-- Action item --
From the line that contains "after their initial" through the line that contains "we knew you'd", output every line of the listing below exactly and leave out all the rest.
====== Information provided ======
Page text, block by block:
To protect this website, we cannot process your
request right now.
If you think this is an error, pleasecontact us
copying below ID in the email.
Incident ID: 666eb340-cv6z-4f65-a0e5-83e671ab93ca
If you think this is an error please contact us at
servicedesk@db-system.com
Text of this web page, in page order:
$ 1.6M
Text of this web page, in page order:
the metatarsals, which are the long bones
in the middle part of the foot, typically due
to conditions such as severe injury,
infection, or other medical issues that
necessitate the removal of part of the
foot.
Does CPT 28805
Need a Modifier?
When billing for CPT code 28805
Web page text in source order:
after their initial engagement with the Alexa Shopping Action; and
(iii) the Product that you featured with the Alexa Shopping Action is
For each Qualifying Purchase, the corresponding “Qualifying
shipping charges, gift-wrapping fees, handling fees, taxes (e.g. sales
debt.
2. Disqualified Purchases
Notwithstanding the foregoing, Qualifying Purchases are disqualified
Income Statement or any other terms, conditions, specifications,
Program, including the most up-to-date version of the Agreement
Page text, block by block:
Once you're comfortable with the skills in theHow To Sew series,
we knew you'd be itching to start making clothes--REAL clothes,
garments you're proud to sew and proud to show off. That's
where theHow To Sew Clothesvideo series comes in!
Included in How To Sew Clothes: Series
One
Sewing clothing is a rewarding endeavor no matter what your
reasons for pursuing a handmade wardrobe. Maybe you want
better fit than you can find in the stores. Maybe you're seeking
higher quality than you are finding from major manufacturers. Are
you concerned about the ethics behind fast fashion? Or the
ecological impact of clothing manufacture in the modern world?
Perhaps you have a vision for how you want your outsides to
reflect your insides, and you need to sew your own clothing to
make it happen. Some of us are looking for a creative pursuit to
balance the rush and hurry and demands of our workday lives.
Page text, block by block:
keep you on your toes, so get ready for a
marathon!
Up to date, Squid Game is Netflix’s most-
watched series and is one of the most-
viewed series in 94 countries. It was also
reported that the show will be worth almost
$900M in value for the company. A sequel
======
====== Information provided ======
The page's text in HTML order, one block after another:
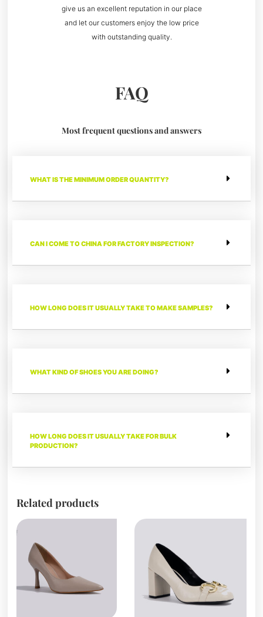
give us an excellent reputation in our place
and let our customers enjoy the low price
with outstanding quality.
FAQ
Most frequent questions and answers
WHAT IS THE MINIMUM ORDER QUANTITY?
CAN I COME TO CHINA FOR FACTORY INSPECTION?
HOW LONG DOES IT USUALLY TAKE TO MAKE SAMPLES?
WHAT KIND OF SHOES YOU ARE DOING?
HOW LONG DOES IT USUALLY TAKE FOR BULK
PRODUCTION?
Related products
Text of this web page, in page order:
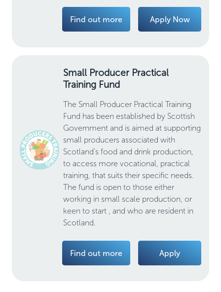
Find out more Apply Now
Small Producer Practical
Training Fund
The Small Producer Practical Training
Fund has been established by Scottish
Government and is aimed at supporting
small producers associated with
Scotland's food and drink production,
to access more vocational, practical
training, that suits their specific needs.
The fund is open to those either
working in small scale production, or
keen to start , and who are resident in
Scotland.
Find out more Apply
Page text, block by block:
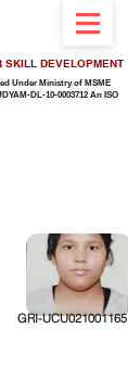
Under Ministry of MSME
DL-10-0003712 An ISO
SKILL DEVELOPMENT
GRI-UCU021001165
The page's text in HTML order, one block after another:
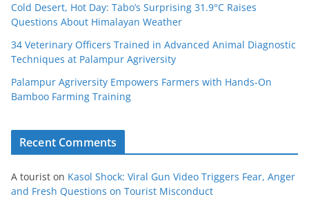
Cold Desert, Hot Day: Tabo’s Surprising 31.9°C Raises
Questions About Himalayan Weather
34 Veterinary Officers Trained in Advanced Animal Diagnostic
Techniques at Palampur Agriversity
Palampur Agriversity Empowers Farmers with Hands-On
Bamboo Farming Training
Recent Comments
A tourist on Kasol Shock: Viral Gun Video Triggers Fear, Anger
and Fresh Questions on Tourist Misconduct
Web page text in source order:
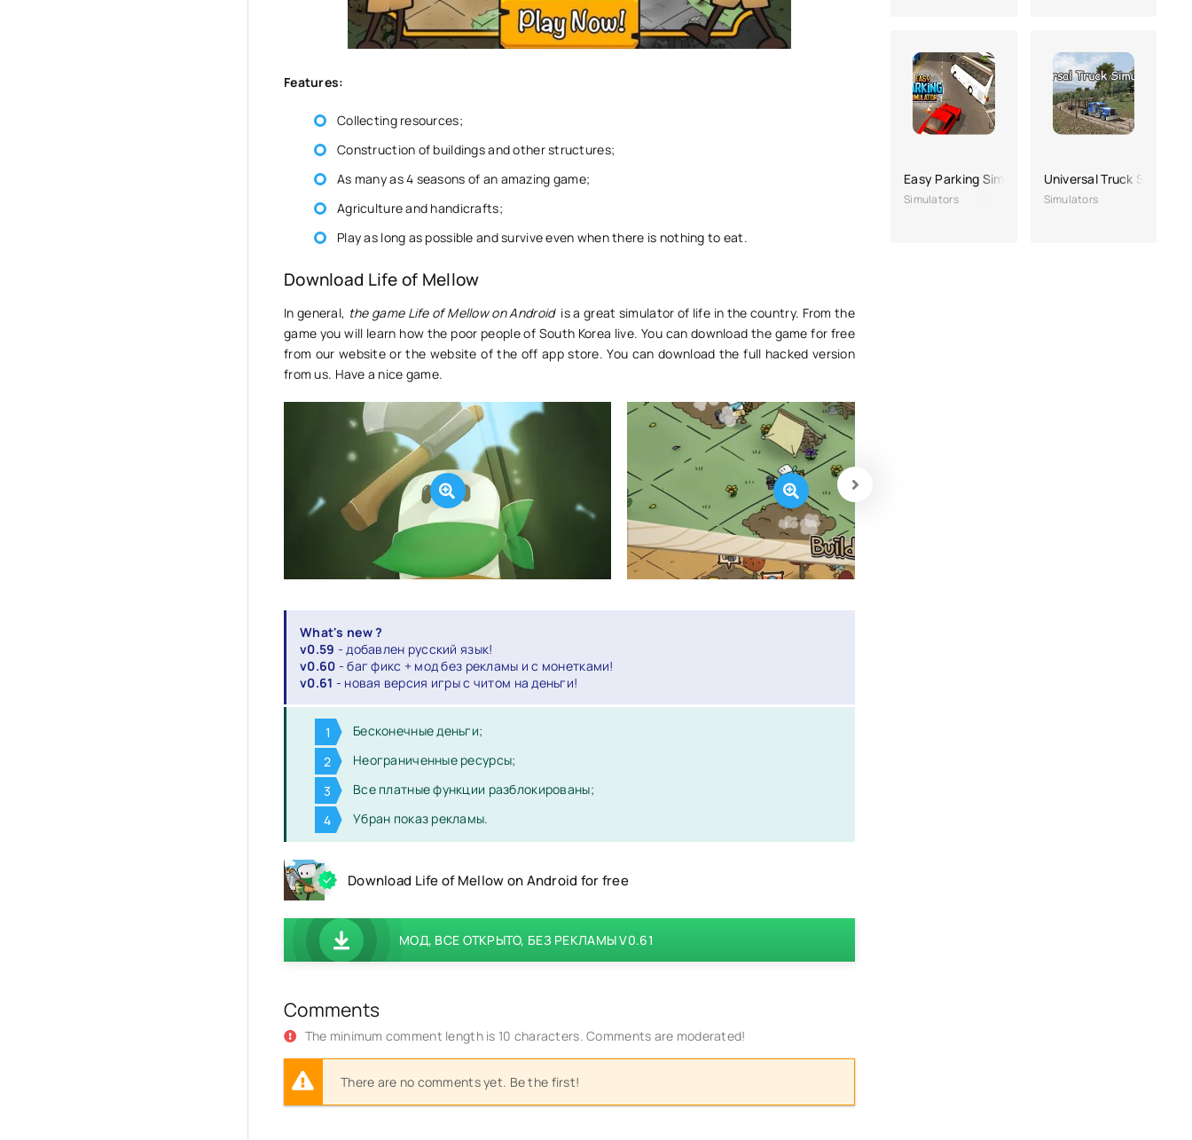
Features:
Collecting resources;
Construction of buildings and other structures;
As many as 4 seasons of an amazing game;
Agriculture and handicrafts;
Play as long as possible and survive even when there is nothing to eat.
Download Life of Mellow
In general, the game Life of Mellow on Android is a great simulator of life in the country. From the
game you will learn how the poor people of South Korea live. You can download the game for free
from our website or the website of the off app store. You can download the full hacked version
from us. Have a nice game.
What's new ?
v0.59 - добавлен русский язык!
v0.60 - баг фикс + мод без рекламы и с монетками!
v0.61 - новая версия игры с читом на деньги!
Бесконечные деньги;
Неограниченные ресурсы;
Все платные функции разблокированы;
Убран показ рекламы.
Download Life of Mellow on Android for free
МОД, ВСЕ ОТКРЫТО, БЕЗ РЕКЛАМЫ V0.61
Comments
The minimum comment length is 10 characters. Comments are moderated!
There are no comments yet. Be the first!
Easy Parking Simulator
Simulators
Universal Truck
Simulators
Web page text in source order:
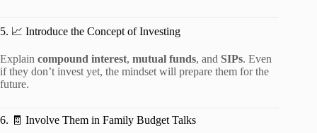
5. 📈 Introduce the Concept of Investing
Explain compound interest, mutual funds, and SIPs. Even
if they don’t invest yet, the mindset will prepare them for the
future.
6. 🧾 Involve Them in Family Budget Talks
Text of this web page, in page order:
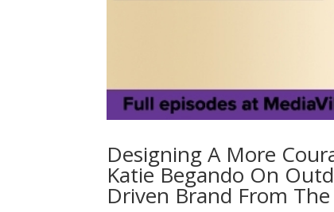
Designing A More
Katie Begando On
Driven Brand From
======
-- Exercise result --
after their initial engagement with the Alexa Shopping Action; and
(iii) the Product that you featured with the Alexa Shopping Action is
For each Qualifying Purchase, the corresponding “Qualifying
shipping charges, gift-wrapping fees, handling fees, taxes (e.g. sales
debt.
2. Disqualified Purchases
Notwithstanding the foregoing, Qualifying Purchases are disqualified
Income Statement or any other terms, conditions, specifications,
Program, including the most up-to-date version of the Agreement
Page text, block by block:
Once you're comfortable with the skills in theHow To Sew series,
we knew you'd be itching to start making clothes--REAL clothes,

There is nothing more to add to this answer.